Decadal changes in the SH climate appears to be linked with the SAM as well. Analyses presented in Sect. 4 indicate that the difference in the SSTA pattern in relation to the SAM between the two periods is primarily attributed to the non-annular spatial component of the SAM for the two periods. During the first period, the non-annular component of the pressure pattern associated with the SAM was found over the Bellingshausen and the Weddell Seas, which yielded a dipole-like SST response in the SH high latitudes. During the second period, however, the zonally asymmetric component was found in the eastern central Pacific, which consequently induced SST cooling in the central Pacific. Although the importance of the non-annular component of the SAM in affecting local climate variability was highlighted in earlier studies (Hall and Visbeck 2002; Lefebvre and Goosse 2005; Lefebvre et al. 2004; Limpasuvan and Hartmann 2000; Screen et al. 2009; Stammerjohn et al. 2008), its decadal variability has not been fully documented thus far. Further, it is generally understood that the SAM is modulated largely by global warming with a positive-phase dominance of the SAM under increased greenhouse gas conditions (Cai et al. 2003; Fyfe et al. 1999; Marshall et al. 2004; Miller et al. 2006). However, changes in the specific spatial structure of the SAM in association with global warming are not well understood. Given the importance of the SAM in the SH climate variability in the coming decades, it is imperative to pursue a better understanding of the decadal change in the SAM, particularly in its spatial structure.
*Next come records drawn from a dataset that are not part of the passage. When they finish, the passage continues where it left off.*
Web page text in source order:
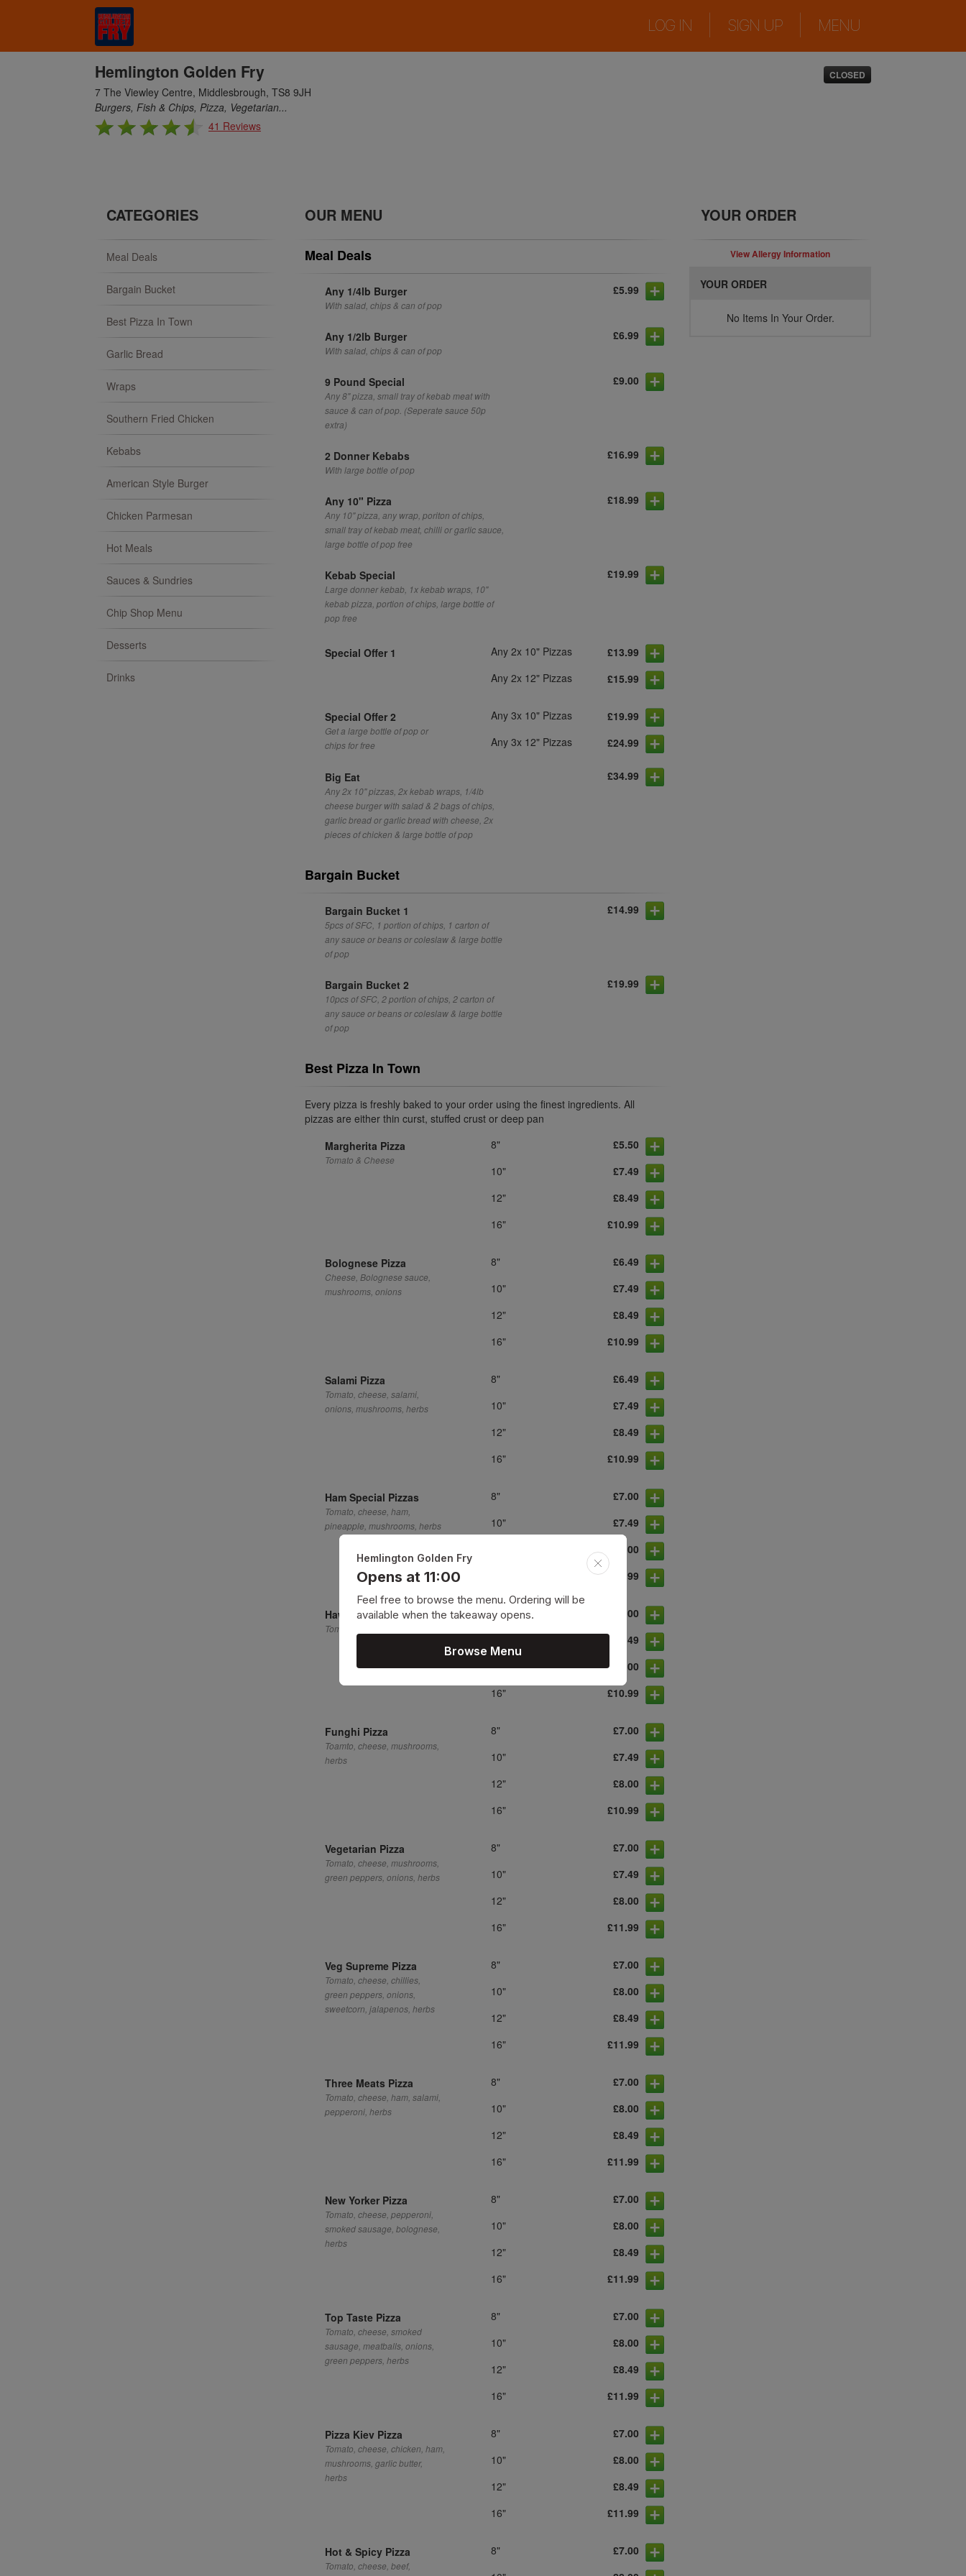
LOG IN SIGN UP MENU
Hemlington Golden Fry
7 The Viewley Centre, Middlesbrough, TS8 9JH
Burgers, Fish & Chips, Pizza, Vegetarian...
41 Reviews
CLOSED
CATEGORIES
Meal Deals
Bargain Bucket
Best Pizza In Town
Garlic Bread
Wraps
Southern Fried Chicken
Kebabs
American Style Burger
Chicken Parmesan
Hot Meals
Sauces & Sundries
Chip Shop Menu
Desserts
Drinks
OUR MENU
Meal Deals
Any 1/4lb Burger
With salad, chips & can of pop
£5.99
Any 1/2lb Burger
With salad, chips & can of pop
£6.99
9 Pound Special
Any 8" pizza, small tray of kebab meat with
sauce & can of pop. (Seperate sauce 50p
extra)
£9.00
2 Donner Kebabs
With large bottle of pop
£16.99
Any 10" Pizza
Any 10" pizza, any wrap, poriton of chips,
small tray of kebab meat, chilli or garlic sauce,
large bottle of pop free
£18.99
Kebab Special
Large donner kebab, 1x kebab wraps, 10"
kebab pizza, portion of chips, large bottle of
pop free
£19.99
Special Offer 1 Any 2x 10" Pizzas
£13.99
Any 2x 12" Pizzas
£15.99
Special Offer 2
Get a large bottle of pop or
chips for free
Any 3x 10" Pizzas
£19.99
Any 3x 12" Pizzas
£24.99
Big Eat
Any 2x 10" pizzas, 2x kebab wraps, 1/4lb
cheese burger with salad & 2 bags of chips,
garlic bread or garlic bread with cheese, 2x
pieces of chicken & large bottle of pop
£34.99
Bargain Bucket
Bargain Bucket 1
5pcs of SFC, 1 portion of chips, 1 carton of
any sauce or beans or coleslaw & large bottle
of pop
£14.99
Bargain Bucket 2
10pcs of SFC, 2 portion of chips, 2 carton of
any sauce or beans or coleslaw & large bottle
of pop
£19.99
Best Pizza In Town
Every pizza is freshly baked to your order using the finest ingredients. All
pizzas are either thin curst, stuffed crust or deep pan
Margherita Pizza
Tomato & Cheese
8"
£5.50
10"
£7.49
12"
£8.49
16"
£10.99
Bolognese Pizza
Cheese, Bolognese sauce,
mushrooms, onions
8"
£6.49
10"
£7.49
12"
£8.49
16"
£10.99
Salami Pizza
Tomato, cheese, salami,
onions, mushrooms, herbs
8"
£6.49
10"
£7.49
12"
£8.49
16"
£10.99
Ham Special Pizzas
Tomato, cheese, ham,
pineapple, mushrooms, herbs
8"
£7.00
10"
£7.49
£8.00
£10.99
Hawaiian Pizza
Tomato, cheese, pineapple, ham
8"
£7.00
£7.49
12"
£8.00
16"
£10.99
Funghi Pizza
Toamto, cheese, mushrooms,
herbs
8"
£7.00
10"
£7.49
12"
£8.00
16"
£10.99
Vegetarian Pizza
Tomato, cheese, mushrooms,
green peppers, onions, herbs
8"
£7.00
10"
£7.49
12"
£8.00
16"
£11.99
Veg Supreme Pizza
Tomato, cheese, chillies,
green peppers, onions,
sweetcorn, jalapenos, herbs
8"
£7.00
10"
£8.00
12"
£8.49
16"
£11.99
Three Meats Pizza
Tomato, cheese, ham, salami,
pepperoni, herbs
8"
£7.00
10"
£8.00
12"
£8.49
16"
£11.99
New Yorker Pizza
Tomato, cheese, pepperoni,
smoked sausage, bolognese,
herbs
8"
£7.00
10"
£8.00
12"
£8.49
16"
£11.99
Top Taste Pizza
Tomato, cheese, smoked
sausage, meatballs, onions,
green peppers, herbs
8"
£7.00
10"
£8.00
12"
£8.49
16"
£11.99
Pizza Kiev Pizza
Tomato, cheese, chicken, ham,
mushrooms, garlic butter,
herbs
8"
£7.00
10"
£8.00
12"
£8.49
16"
£11.99
Hot & Spicy Pizza
Tomato, cheese, beef,
8"
£7.00
YOUR ORDER
View Allergy Information
YOUR ORDER
No Items In Your Order.
Hemlington Golden Fry
Opens at 11:00
Feel free to browse the menu. Ordering will be
available when the takeaway opens.
Browse Menu

One notable point in the present study is that the dominant mode of SST variability changed from the ENSO in the first period into the SAM in the second period. Further, the first mode (i.e., the ENSO-related mode for the first period and the SAM-related mode for the second period) explains approximately 30 % of the total variance in the raw SST dataset, which is twice as much as that explained by the second mode. This finding reflects that there has been a decadal change in the dominant physical mechanism affecting the SH climate. The cause or reason for this decadal change, however, cannot be investigated in detail in the present study, which, in a large part, is due to the short analysis period. Therefore, future investigation based on model experiments or datasets under the auspices of the Intergovernmental Panel on Climate Change (IPCC) is required to further explore the detailed mechanism of this physical change. Also, studies regarding contribution of global warming or Antarctic sea-ice trends on SH SST variability will provide more accurate understanding of SH climate change.